Task directions: A faithful repeat of all the records, with no image kept, is the required answer.

[Data excerpts]
Segment Open

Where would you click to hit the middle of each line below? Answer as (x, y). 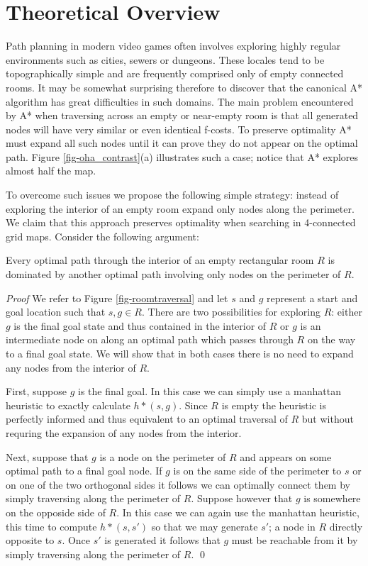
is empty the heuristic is (274, 405)
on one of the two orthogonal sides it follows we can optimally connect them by (178, 484)
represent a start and (312, 298)
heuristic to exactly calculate (68, 405)
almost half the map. (51, 171)
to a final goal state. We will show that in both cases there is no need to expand (180, 353)
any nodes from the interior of (71, 367)
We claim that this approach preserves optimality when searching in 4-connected (181, 222)
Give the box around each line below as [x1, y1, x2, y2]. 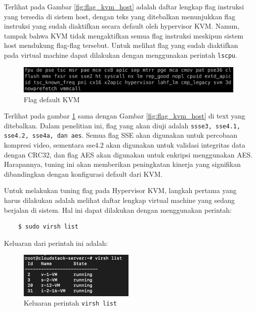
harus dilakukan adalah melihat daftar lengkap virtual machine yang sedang [4, 195, 235, 205]
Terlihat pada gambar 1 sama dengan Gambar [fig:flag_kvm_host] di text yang [4, 111, 246, 121]
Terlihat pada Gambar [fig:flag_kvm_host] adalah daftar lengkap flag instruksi [4, 1, 244, 11]
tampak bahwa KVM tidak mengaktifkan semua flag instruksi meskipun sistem [4, 30, 244, 40]
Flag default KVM [24, 94, 80, 104]
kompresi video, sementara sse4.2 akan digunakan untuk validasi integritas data [4, 140, 246, 150]
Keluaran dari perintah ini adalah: [4, 237, 108, 248]
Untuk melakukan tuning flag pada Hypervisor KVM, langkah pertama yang [4, 185, 237, 195]
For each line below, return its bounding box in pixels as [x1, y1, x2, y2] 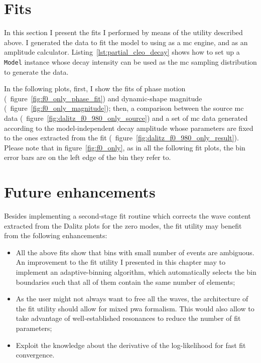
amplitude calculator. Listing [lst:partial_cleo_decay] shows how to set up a [4, 47, 240, 57]
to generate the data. [4, 66, 69, 77]
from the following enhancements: [4, 230, 107, 241]
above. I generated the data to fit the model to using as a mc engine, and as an [4, 37, 248, 47]
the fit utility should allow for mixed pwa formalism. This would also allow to [16, 303, 254, 313]
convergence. [16, 349, 55, 360]
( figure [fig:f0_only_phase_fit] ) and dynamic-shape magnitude [4, 93, 202, 103]
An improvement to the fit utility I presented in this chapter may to [16, 257, 225, 267]
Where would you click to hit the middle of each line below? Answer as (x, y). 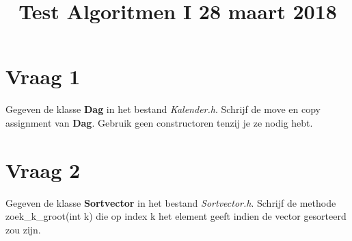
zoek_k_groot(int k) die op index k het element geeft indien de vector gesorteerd (176, 216)
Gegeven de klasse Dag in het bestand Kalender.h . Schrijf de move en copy (163, 109)
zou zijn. (23, 229)
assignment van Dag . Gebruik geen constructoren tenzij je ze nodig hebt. (159, 122)
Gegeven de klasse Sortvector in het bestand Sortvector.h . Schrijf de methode (171, 202)
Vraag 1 (43, 76)
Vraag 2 (43, 169)
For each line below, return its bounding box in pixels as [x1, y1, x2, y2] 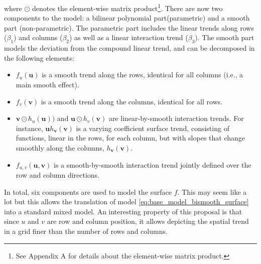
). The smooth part [195, 32, 254, 43]
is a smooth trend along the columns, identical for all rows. [41, 96, 223, 106]
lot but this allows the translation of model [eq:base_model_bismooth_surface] [4, 196, 249, 207]
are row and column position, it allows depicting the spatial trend [47, 216, 249, 226]
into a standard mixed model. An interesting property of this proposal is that [4, 206, 242, 216]
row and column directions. [16, 170, 100, 180]
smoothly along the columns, [16, 142, 104, 153]
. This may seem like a [177, 186, 247, 197]
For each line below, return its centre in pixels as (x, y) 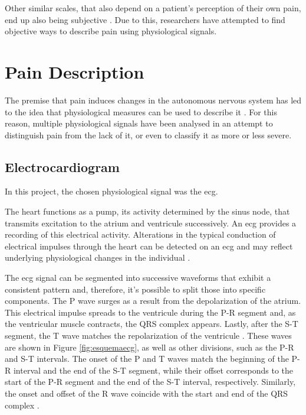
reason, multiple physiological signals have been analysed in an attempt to (139, 123)
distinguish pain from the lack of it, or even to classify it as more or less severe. (148, 134)
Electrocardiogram (62, 166)
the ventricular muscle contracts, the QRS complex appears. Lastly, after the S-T (152, 324)
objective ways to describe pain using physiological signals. (111, 31)
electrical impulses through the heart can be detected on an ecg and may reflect (149, 246)
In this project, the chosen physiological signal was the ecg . (111, 191)
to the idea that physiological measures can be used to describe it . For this (141, 111)
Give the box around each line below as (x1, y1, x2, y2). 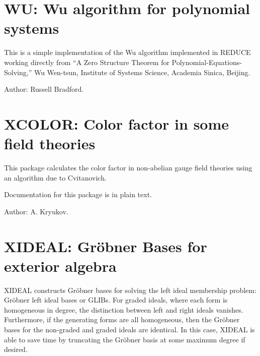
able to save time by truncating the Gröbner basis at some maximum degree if (4, 334, 245, 344)
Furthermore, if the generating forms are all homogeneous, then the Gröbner (4, 314, 240, 325)
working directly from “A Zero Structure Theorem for (4, 56, 169, 67)
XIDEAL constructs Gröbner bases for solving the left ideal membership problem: (4, 284, 256, 295)
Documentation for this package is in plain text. (4, 189, 152, 200)
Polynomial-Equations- (171, 56, 242, 67)
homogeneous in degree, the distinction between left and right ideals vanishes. (4, 304, 243, 315)
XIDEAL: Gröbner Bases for (4, 235, 207, 256)
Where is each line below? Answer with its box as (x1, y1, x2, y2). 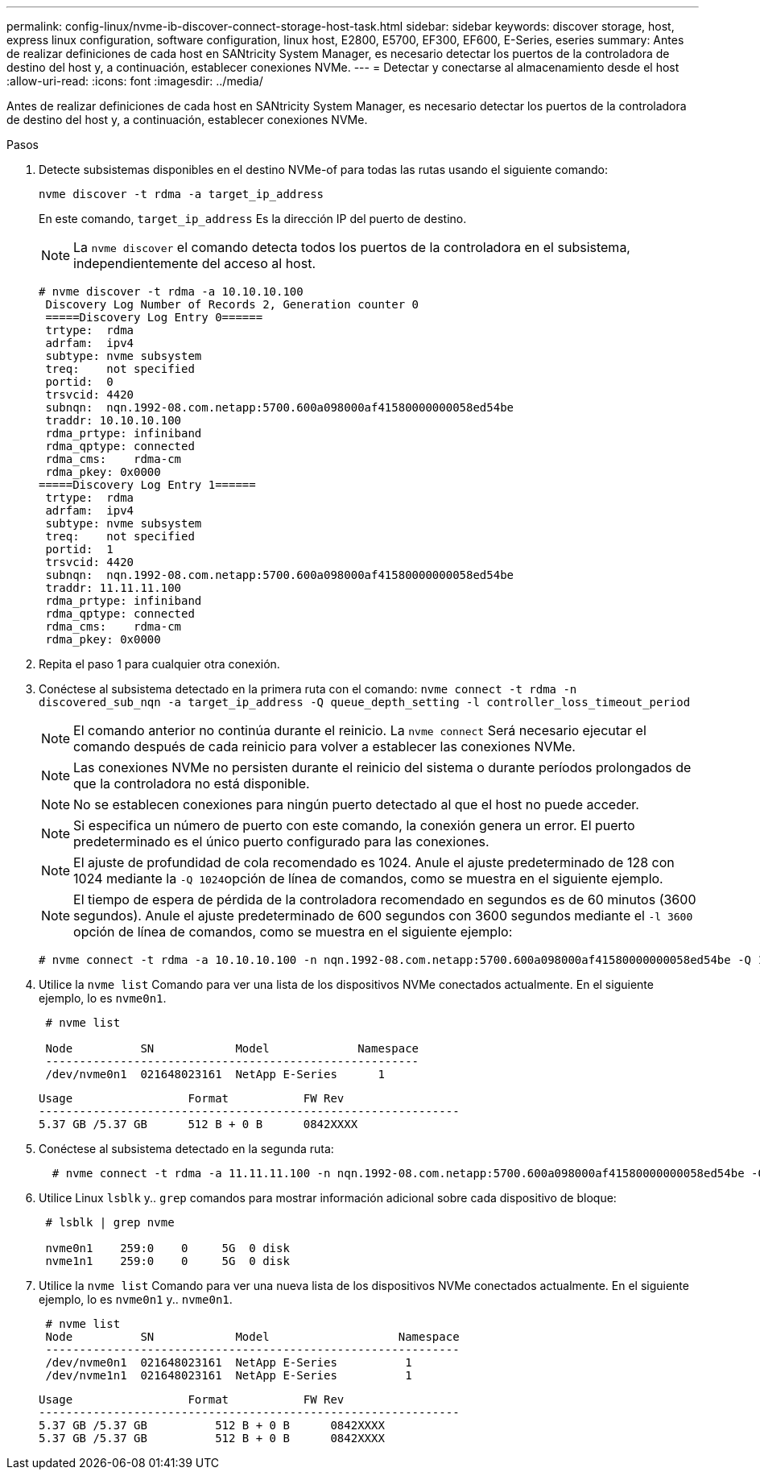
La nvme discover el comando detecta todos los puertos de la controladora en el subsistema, (73, 239, 630, 255)
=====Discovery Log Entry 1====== (39, 478, 256, 491)
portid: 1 (45, 543, 114, 556)
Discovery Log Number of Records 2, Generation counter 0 (45, 298, 419, 311)
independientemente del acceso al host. (73, 255, 316, 271)
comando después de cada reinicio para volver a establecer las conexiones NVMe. (73, 738, 576, 755)
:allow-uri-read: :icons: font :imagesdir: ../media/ (6, 74, 263, 88)
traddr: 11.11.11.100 (45, 581, 182, 594)
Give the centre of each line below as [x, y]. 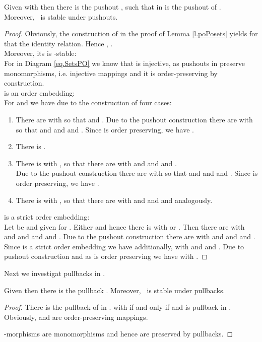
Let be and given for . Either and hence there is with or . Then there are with [124, 226]
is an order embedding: [40, 92]
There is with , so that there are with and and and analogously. [114, 200]
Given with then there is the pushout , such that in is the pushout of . [113, 7]
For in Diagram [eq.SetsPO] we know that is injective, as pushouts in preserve [124, 63]
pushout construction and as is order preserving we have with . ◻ [106, 256]
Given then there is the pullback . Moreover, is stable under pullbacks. [115, 290]
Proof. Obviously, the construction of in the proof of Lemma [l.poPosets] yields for [131, 33]
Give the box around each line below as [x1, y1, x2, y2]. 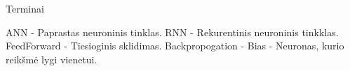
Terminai [6, 1, 44, 15]
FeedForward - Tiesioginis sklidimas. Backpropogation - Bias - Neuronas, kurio [6, 38, 344, 53]
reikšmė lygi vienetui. [6, 52, 97, 66]
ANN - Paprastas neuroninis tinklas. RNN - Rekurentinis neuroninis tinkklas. [6, 24, 339, 39]
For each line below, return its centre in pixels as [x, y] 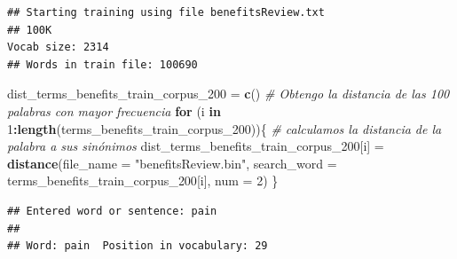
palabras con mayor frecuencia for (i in [114, 110]
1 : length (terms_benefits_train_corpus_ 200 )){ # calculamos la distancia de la [225, 128]
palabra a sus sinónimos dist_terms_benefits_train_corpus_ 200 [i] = [196, 146]
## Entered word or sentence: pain [112, 211]
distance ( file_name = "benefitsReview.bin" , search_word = [172, 163]
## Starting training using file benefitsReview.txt [166, 12]
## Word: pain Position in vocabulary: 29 [138, 246]
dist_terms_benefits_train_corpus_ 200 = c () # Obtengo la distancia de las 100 [228, 94]
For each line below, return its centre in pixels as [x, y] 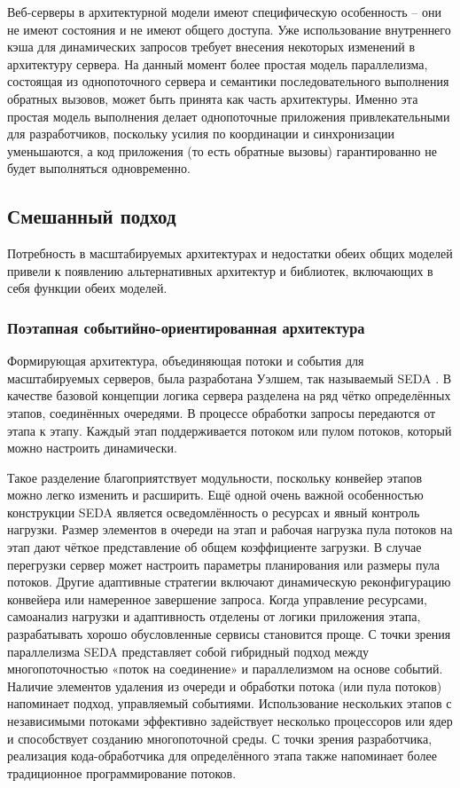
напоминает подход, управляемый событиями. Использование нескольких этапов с [230, 703]
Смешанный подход [92, 216]
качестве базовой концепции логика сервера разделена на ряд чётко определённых [229, 395]
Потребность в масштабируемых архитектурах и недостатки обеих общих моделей [230, 253]
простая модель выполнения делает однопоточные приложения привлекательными [229, 116]
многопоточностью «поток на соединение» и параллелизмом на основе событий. [225, 669]
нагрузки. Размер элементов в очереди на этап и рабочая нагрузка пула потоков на [230, 529]
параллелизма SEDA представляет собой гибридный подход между [188, 651]
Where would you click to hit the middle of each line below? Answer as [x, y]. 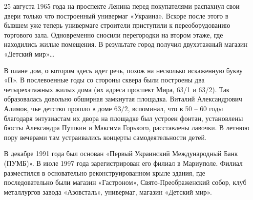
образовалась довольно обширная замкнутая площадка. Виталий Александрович [123, 99]
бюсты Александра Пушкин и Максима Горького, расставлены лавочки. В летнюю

Segment Closed

Answer section:
Where would you click to hit the middle of each line below? Answer as (x, y). 
is empty the heuristic is (274, 405)
on one of the two orthogonal sides it follows we can optimally connect them by (178, 484)
represent a start and (312, 298)
heuristic to exactly calculate (68, 405)
almost half the map. (51, 171)
to a final goal state. We will show that in both cases there is no need to expand (180, 353)
any nodes from the interior of (71, 367)
We claim that this approach preserves optimality when searching in 4-connected (181, 222)
Give the box around each line below as [x1, y1, x2, y2]. 
harus dilakukan adalah melihat daftar lengkap virtual machine yang sedang [4, 195, 235, 205]
Terlihat pada gambar 1 sama dengan Gambar [fig:flag_kvm_host] di text yang [4, 111, 246, 121]
Terlihat pada Gambar [fig:flag_kvm_host] adalah daftar lengkap flag instruksi [4, 1, 244, 11]
tampak bahwa KVM tidak mengaktifkan semua flag instruksi meskipun sistem [4, 30, 244, 40]
Flag default KVM [24, 94, 80, 104]
kompresi video, sementara sse4.2 akan digunakan untuk validasi integritas data [4, 140, 246, 150]
Keluaran dari perintah ini adalah: [4, 237, 108, 248]
Untuk melakukan tuning flag pada Hypervisor KVM, langkah pertama yang [4, 185, 237, 195]
For each line below, return its bounding box in pixels as [x1, y1, x2, y2] 
amplitude calculator. Listing [lst:partial_cleo_decay] shows how to set up a [4, 47, 240, 57]
to generate the data. [4, 66, 69, 77]
from the following enhancements: [4, 230, 107, 241]
above. I generated the data to fit the model to using as a mc engine, and as an [4, 37, 248, 47]
the fit utility should allow for mixed pwa formalism. This would also allow to [16, 303, 254, 313]
convergence. [16, 349, 55, 360]
( figure [fig:f0_only_phase_fit] ) and dynamic-shape magnitude [4, 93, 202, 103]
An improvement to the fit utility I presented in this chapter may to [16, 257, 225, 267]
Where would you click to hit the middle of each line below? Answer as (x, y). 
zoek_k_groot(int k) die op index k het element geeft indien de vector gesorteerd (176, 216)
Gegeven de klasse Dag in het bestand Kalender.h . Schrijf de move en copy (163, 109)
zou zijn. (23, 229)
assignment van Dag . Gebruik geen constructoren tenzij je ze nodig hebt. (159, 122)
Gegeven de klasse Sortvector in het bestand Sortvector.h . Schrijf de methode (171, 202)
Vraag 1 (43, 76)
Vraag 2 (43, 169)
For each line below, return its bounding box in pixels as [x1, y1, x2, y2] 
). The smooth part [195, 32, 254, 43]
is a smooth trend along the columns, identical for all rows. [41, 96, 223, 106]
lot but this allows the translation of model [eq:base_model_bismooth_surface] [4, 196, 249, 207]
are row and column position, it allows depicting the spatial trend [47, 216, 249, 226]
into a standard mixed model. An interesting property of this proposal is that [4, 206, 242, 216]
row and column directions. [16, 170, 100, 180]
smoothly along the columns, [16, 142, 104, 153]
. This may seem like a [177, 186, 247, 197]
For each line below, return its centre in pixels as (x, y) 
reason, multiple physiological signals have been analysed in an attempt to (139, 123)
distinguish pain from the lack of it, or even to classify it as more or less severe. (148, 134)
Electrocardiogram (62, 166)
the ventricular muscle contracts, the QRS complex appears. Lastly, after the S-T (152, 324)
objective ways to describe pain using physiological signals. (111, 31)
electrical impulses through the heart can be detected on an ecg and may reflect (149, 246)
In this project, the chosen physiological signal was the ecg . (111, 191)
to the idea that physiological measures can be used to describe it . For this (141, 111)
Give the box around each line below as (x1, y1, x2, y2). 
able to save time by truncating the Gröbner basis at some maximum degree if (4, 334, 245, 344)
Furthermore, if the generating forms are all homogeneous, then the Gröbner (4, 314, 240, 325)
working directly from “A Zero Structure Theorem for (4, 56, 169, 67)
XIDEAL constructs Gröbner bases for solving the left ideal membership problem: (4, 284, 256, 295)
Documentation for this package is in plain text. (4, 189, 152, 200)
Polynomial-Equations- (171, 56, 242, 67)
homogeneous in degree, the distinction between left and right ideals vanishes. (4, 304, 243, 315)
XIDEAL: Gröbner Bases for (4, 235, 207, 256)
Where is each line below? Answer with its box as (x1, y1, x2, y2). 
La nvme discover el comando detecta todos los puertos de la controladora en el subsistema, (73, 239, 630, 255)
=====Discovery Log Entry 1====== (39, 478, 256, 491)
portid: 1 (45, 543, 114, 556)
Discovery Log Number of Records 2, Generation counter 0 (45, 298, 419, 311)
independientemente del acceso al host. (73, 255, 316, 271)
comando después de cada reinicio para volver a establecer las conexiones NVMe. (73, 738, 576, 755)
:allow-uri-read: :icons: font :imagesdir: ../media/ (6, 74, 263, 88)
traddr: 11.11.11.100 (45, 581, 182, 594)
Give the centre of each line below as [x, y]. 
Let be and given for . Either and hence there is with or . Then there are with [124, 226]
is an order embedding: [40, 92]
There is with , so that there are with and and and analogously. [114, 200]
Given with then there is the pushout , such that in is the pushout of . [113, 7]
For in Diagram [eq.SetsPO] we know that is injective, as pushouts in preserve [124, 63]
pushout construction and as is order preserving we have with . ◻ [106, 256]
Given then there is the pullback . Moreover, is stable under pullbacks. [115, 290]
Proof. Obviously, the construction of in the proof of Lemma [l.poPosets] yields for [131, 33]
Give the box around each line below as [x1, y1, x2, y2]. 
Terminai [6, 1, 44, 15]
FeedForward - Tiesioginis sklidimas. Backpropogation - Bias - Neuronas, kurio [6, 38, 344, 53]
reikšmė lygi vienetui. [6, 52, 97, 66]
ANN - Paprastas neuroninis tinklas. RNN - Rekurentinis neuroninis tinkklas. [6, 24, 339, 39]
For each line below, return its centre in pixels as [x, y] 
palabras con mayor frecuencia for (i in [114, 110]
1 : length (terms_benefits_train_corpus_ 200 )){ # calculamos la distancia de la [225, 128]
palabra a sus sinónimos dist_terms_benefits_train_corpus_ 200 [i] = [196, 146]
## Entered word or sentence: pain [112, 211]
distance ( file_name = "benefitsReview.bin" , search_word = [172, 163]
## Starting training using file benefitsReview.txt [166, 12]
## Word: pain Position in vocabulary: 29 [138, 246]
dist_terms_benefits_train_corpus_ 200 = c () # Obtengo la distancia de las 100 [228, 94]
For each line below, return its centre in pixels as [x, y] 
напоминает подход, управляемый событиями. Использование нескольких этапов с [230, 703]
Смешанный подход [92, 216]
качестве базовой концепции логика сервера разделена на ряд чётко определённых [229, 395]
Потребность в масштабируемых архитектурах и недостатки обеих общих моделей [230, 253]
простая модель выполнения делает однопоточные приложения привлекательными [229, 116]
многопоточностью «поток на соединение» и параллелизмом на основе событий. [225, 669]
нагрузки. Размер элементов в очереди на этап и рабочая нагрузка пула потоков на [230, 529]
параллелизма SEDA представляет собой гибридный подход между [188, 651]
Where would you click to hit the middle of each line below? Answer as [x, y]. 
образовалась довольно обширная замкнутая площадка. Виталий Александрович [123, 99]
бюсты Александра Пушкин и Максима Горького, расставлены лавочки. В летнюю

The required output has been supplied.